A principal object of the present invention is an improved cylinder dryer for use in drying pulp and paper and the like.
It is another object of the present invention to provide such an improved cylinder dryer having improved thermal resistance and improved heat transfer.
It is another object of the present invention to provide a multiport cylinder dryer having improved thermal resistance and improved heat transfer for use in drying pulp and paper and the like.
It is another object of the present invention to provide such multiport cylinder dryer for maximizing drying rates in drying pulp and paper and the like.
It is another object of the present invention to provide such multiport cylinder dryer for maximizing drying rates in drying pulp and paper and the like by maximizing heat transfer from steam into the material to be dried, such as pulp and paper and the like.

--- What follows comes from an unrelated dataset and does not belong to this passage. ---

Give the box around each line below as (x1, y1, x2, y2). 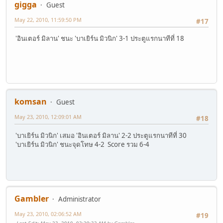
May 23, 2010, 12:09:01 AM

In brief, a multiport cylinder dryer for use with drying a web of pulp, paper, or similar material, and a method for drying a moving web of pulp, paper, or similar material are provided. The multiport cylinder dryer includes an outer cylinder dryer surface for transferring heat to a moving web to be dried. A plurality of multiport flow passages are positioned close to the outer cylinder dryer surface. The multiport flow passages are arranged for channeling steam flow for heating the cylinder dryer surface.
In accordance with features of the invention, the multiport cylinder dryer achieves significantly higher drying rates than conventional dryers by minimizing the condensate layer and maximizing the heat transfer surface area. The dominant heat transfer mode in the multiport cylinder dryer is convection, which is significantly more effective than conduction, the dominant heat transfer mode in conventional dryers.